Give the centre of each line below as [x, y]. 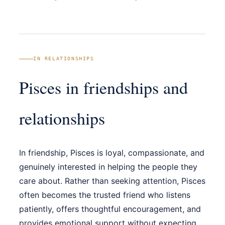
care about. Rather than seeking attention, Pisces [112, 181]
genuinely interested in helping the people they [108, 167]
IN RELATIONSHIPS [64, 59]
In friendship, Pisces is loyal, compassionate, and [112, 153]
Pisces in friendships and [103, 88]
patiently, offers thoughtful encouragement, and [110, 209]
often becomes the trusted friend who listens [105, 195]

# # #

WORK INSTRUCTIONS
Only the lines from the one containing "IN RELATIONSHIPS [64, 59]" through the final line of the records above should be printed, exactly as they stand.

TASK RESULT
IN RELATIONSHIPS [64, 59]
In friendship, Pisces is loyal, compassionate, and [112, 153]
Pisces in friendships and [103, 88]
patiently, offers thoughtful encouragement, and [110, 209]
often becomes the trusted friend who listens [105, 195]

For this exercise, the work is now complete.